Return, exactly and with nothing added, the line with "kastoria.us" together with all lines after it through the end of the data below. No pictures belong in the copy.

#### RECORDS FOR THE TASK ####

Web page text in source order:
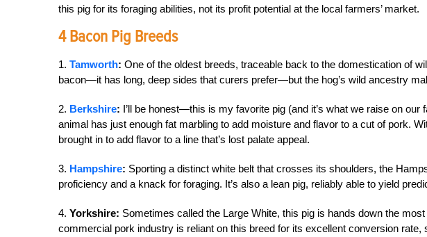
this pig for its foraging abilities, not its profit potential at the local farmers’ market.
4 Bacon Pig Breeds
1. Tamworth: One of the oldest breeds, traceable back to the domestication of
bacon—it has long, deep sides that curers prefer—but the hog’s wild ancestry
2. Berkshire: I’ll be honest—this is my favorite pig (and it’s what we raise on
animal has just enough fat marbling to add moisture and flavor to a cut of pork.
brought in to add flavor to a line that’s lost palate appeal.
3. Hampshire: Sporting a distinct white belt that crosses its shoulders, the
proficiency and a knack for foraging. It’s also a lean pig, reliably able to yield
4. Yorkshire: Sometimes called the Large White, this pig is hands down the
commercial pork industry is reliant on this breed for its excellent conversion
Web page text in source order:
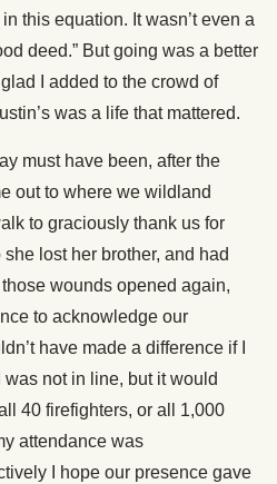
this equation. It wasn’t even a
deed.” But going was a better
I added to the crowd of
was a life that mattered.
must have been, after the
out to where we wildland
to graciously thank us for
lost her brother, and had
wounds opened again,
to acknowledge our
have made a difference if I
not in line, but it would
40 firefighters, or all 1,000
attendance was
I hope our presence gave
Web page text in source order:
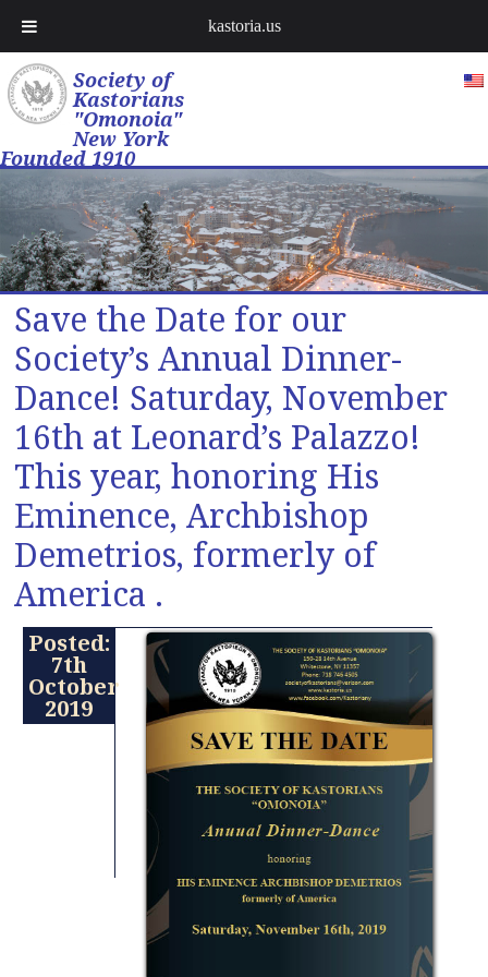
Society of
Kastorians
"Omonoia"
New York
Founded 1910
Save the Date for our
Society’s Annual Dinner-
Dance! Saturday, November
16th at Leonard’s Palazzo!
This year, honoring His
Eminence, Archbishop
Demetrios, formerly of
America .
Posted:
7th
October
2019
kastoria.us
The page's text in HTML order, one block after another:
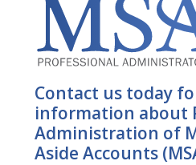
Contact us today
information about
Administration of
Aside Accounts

####

ANSWER SECTION »
kastoria.us
The page's text in HTML order, one block after another:
Contact us today
information about
Administration of
Aside Accounts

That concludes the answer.